2.1 Invloed op werk Een eerste factor die van invloed kan zijn op de werkprestaties van werknemers is de invloed die zij hebben op hun werk. Voor veel mensen is het belangrijk dat ze inspraak hebben bij het kiezen van de taken die uitgevoerd moeten worden. Bovendien willen ze zelf bepalen hoe ze deze taken uitvoeren, wanneer en met welke snelheid (Cordes en Dougherty, 1993). Uit het artikel van Cherniss (1980b) blijkt dat wanneer mensen weinig invloed hebben bij het maken van beslissingen, ze het idee kunnen krijgen dat ze uitmaken van een onpersoonlijk, onmenselijk en streng gecontroleerd systeem.
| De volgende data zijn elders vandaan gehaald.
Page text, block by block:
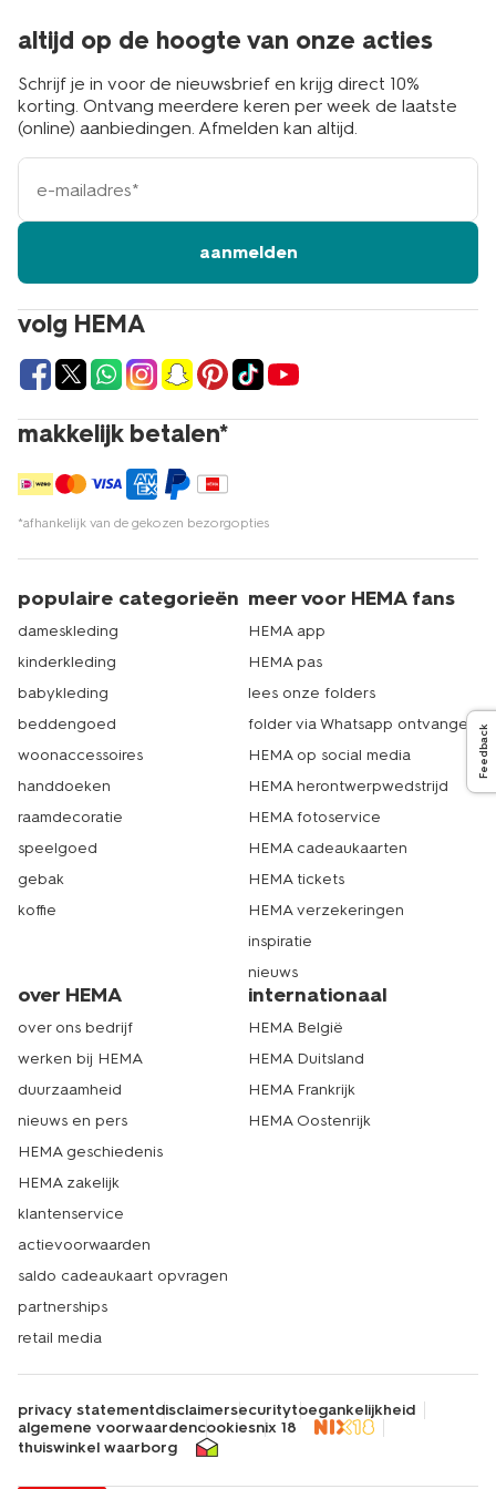
Feedback
volg HEMA
makkelijk betalen*
*afhankelijk van de gekozen bezorgopties
altijd op de hoogte van onze acties
Schrijf je in voor de nieuwsbrief en krijg direct 10%
korting. Ontvang meerdere keren per week de laatste
(online) aanbiedingen. Afmelden kan altijd.
e-
mailadres
aanmelden
populaire categorieën
dameskleding
kinderkleding
babykleding
beddengoed
woonaccessoires
handdoeken
raamdecoratie
speelgoed
gebak
koffie
meer voor HEMA fans
HEMA app
HEMA pas
lees onze folders
folder via Whatsapp ontvangen
HEMA op social media
HEMA herontwerpwedstrijd
HEMA fotoservice
HEMA cadeaukaarten
HEMA tickets
HEMA verzekeringen
inspiratie
nieuws
over HEMA
over ons bedrijf
werken bij HEMA
duurzaamheid
nieuws en pers
HEMA geschiedenis
HEMA zakelijk
klantenservice
actievoorwaarden
saldo cadeaukaart opvragen
partnerships
retail media
internationaal
HEMA België
HEMA Duitsland
HEMA Frankrijk
HEMA Oostenrijk
privacy statementdisclaimersecuritytoegankelijkheid
algemene voorwaardencookiesnix 18
thuiswinkel waarborg
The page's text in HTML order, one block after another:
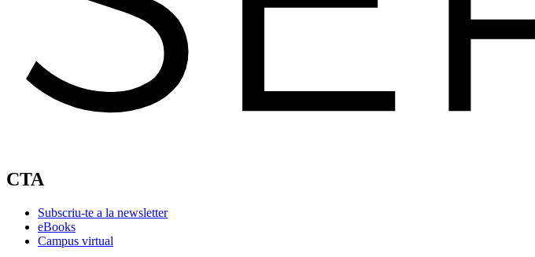
CTA
Subscriu-te a la newsletter
eBooks
Campus virtual
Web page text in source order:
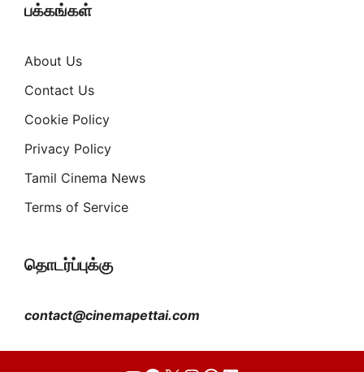
பக்கங்கள்
About Us
Contact Us
Cookie Policy
Privacy Policy
Tamil Cinema News
Terms of Service
தொடர்ப்புக்கு
contact@cinemapettai.com
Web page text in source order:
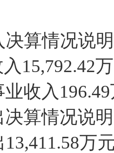
算情况说明
15,792.42
收入 196.49
算情况说明
13,411.58万
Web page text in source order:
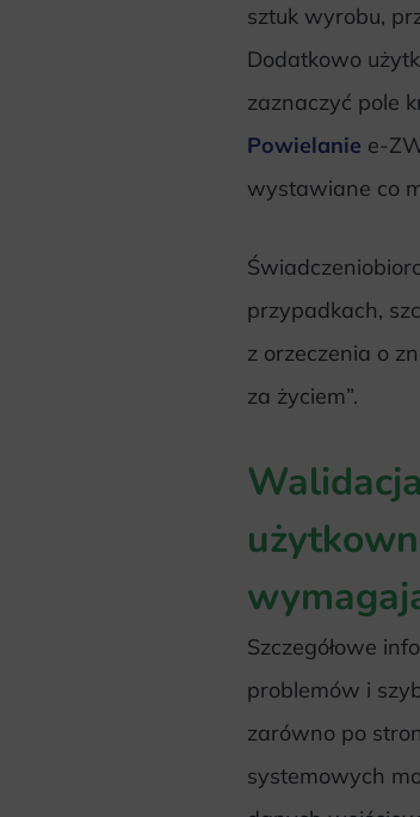
sztuk wyrobu,
Dodatkowo
zaznaczyć pole
Powielanie e-
wystawiane co
przypadkach,
z orzeczenia o
za życiem”.
Szczegółowe
problemów i
zarówno po
systemowych
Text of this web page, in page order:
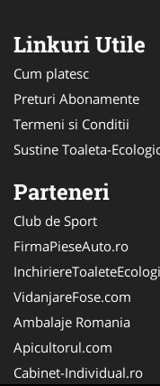
Linkuri Utile
Cum platesc
Preturi Abonamente
Termeni si Conditii
Sustine Toaleta-
Parteneri
Club de Sport
FirmaPieseAuto.ro
VidanjareFose.com
Ambalaje Romania
Apicultorul.com
Cabinet-Individual.ro
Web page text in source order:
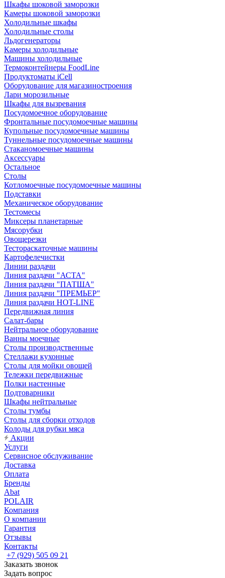
Шкафы шоковой заморозки
Камеры шоковой заморозки
Холодильные шкафы
Холодильные столы
Льдогенераторы
Камеры холодильные
Машины холодильные
Термоконтейнеры FoodLine
Продуктоматы iCell
Оборудование для магазиностроения
Лари морозильные
Шкафы для вызревания
Посудомоечное оборудование
Фронтальные посудомоечные машины
Купольные посудомоечные машины
Туннельные посудомоечные машины
Стаканомоечные машины
Аксессуары
Остальное
Столы
Котломоечные посудомоечные машины
Подставки
Механическое оборудование
Тестомесы
Миксеры планетарные
Мясорубки
Овощерезки
Тестораскаточные машины
Картофелечистки
Линии раздачи
Линия раздачи "АСТА"
Линия раздачи "ПАТША"
Линия раздачи "ПРЕМЬЕР"
Линия раздачи HOT-LINE
Передвижная линия
Салат-бары
Нейтральное оборудование
Ванны моечные
Столы производственные
Стеллажи кухонные
Столы для мойки овощей
Тележки передвижные
Полки настенные
Подтоварники
Шкафы нейтральные
Столы тумбы
Столы для сборки отходов
Колоды для рубки мяса
Акции
Услуги
Сервисное обслуживание
Доставка
Оплата
Бренды
Abat
POLAIR
Компания
О компании
Гарантия
Отзывы
Контакты
+7 (929) 505 09 21
Заказать звонок
Задать вопрос
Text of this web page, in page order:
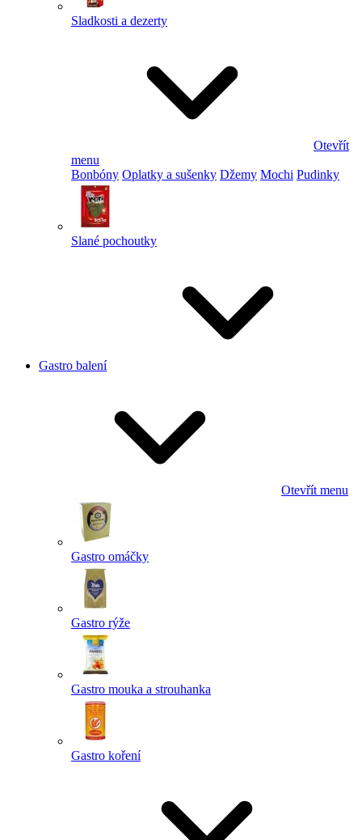
Sladkosti a dezerty
Otevřít
menu
Bonbóny Oplatky a sušenky Džemy Mochi Pudinky
Slané pochoutky
Gastro balení
Otevřít menu
Gastro omáčky
Gastro rýže
Gastro mouka a strouhanka
Gastro koření
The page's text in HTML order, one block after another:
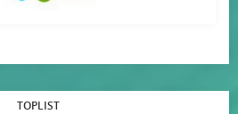
TOPLIST
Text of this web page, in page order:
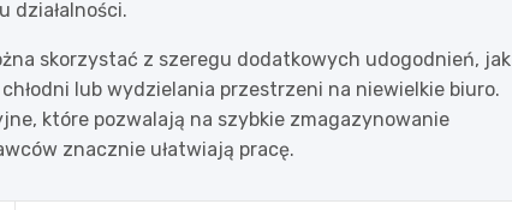
działalności.
skorzystać z szeregu dodatkowych udogodnień, jak
lub wydzielania przestrzeni na niewielkie biuro.
które pozwalają na szybkie zmagazynowanie
znacznie ułatwiają pracę.
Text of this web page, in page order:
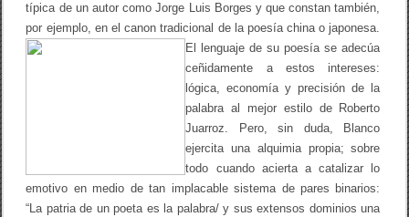
típica de un autor como Jorge Luis Borges y que constan también,
por ejemplo, en el canon tradicional de la poesía china o japonesa.
El
lenguaje de su poesía se adecúa
ceñidamente a estos intereses:
lógica, economía y precisión de la
palabra al mejor estilo de Roberto
Juarroz. Pero, sin duda, Blanco
ejercita una alquimia propia; sobre
todo cuando acierta a catalizar lo
emotivo en medio de tan implacable sistema de pares binarios:
“La patria de un poeta es la palabra/ y sus extensos dominios una
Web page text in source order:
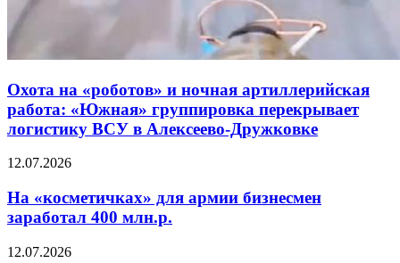
Охота на «роботов» и ночная артиллерийская
работа: «Южная» группировка перекрывает
логистику ВСУ в Алексеево-Дружковке
12.07.2026
На «косметичках» для армии бизнесмен
заработал 400 млн.р.
12.07.2026

Om met deze situatie om te gaan, zullen individuen depersonaliseren en meer als een machine omgaan met collega’s, klanten en de organisatie. Dit kan gevolgen hebben voor de werkprestaties van deze werknemer. Uit het artikel van Laschinger et al. (2003) is gebleken dat wanneer verzorgers autonomie kunnen creëren in hun werkomgeving, dit positieve gevolgen heeft voor de kwaliteit zorg die zij bieden en dus tot betere prestaties leidt. Dit is gebaseerd op de structural empowerment theorie van Kanter (1993). Kanter (1993) stelt dat sociale structuren binnen de werkomgeving die werknemers toegang bieden tot informatie, ondersteuning, middelen, hulpmiddelen, sterke inter-persoonlijke relaties en groei en leermogelijkheden empowering zijn en werknemers in staat stellen om hun werk te vervullen op een betekenisvolle manier. Deze sociale structuren veranderen de houdingen en gedachtes van de mensen. Werknemers die toegang hebben tot deze structuren ervaren werkgerelateerde autonomie, wat gepaard gaat met meer verbondenheid met de organisatie, minder burnouts, meer motivatie en meer betrokkenheid bij het maken van beslissingen. Dit betekend dat invloed op werk zowel direct als indirect tot betere werkprestaties kan leiden. Deze relatie is voornamelijk onderzocht in de zorgsector (Laschinger et al, 2003;
11
Laschinger & Leiter, 2006). Dit onderzoek kijkt daarom of het effect van invloed op werk op werkprestaties van toepassing is in meerdere sectoren. Hypothese 1: Invloed op werk is positief gerelateerd aan de werkprestaties.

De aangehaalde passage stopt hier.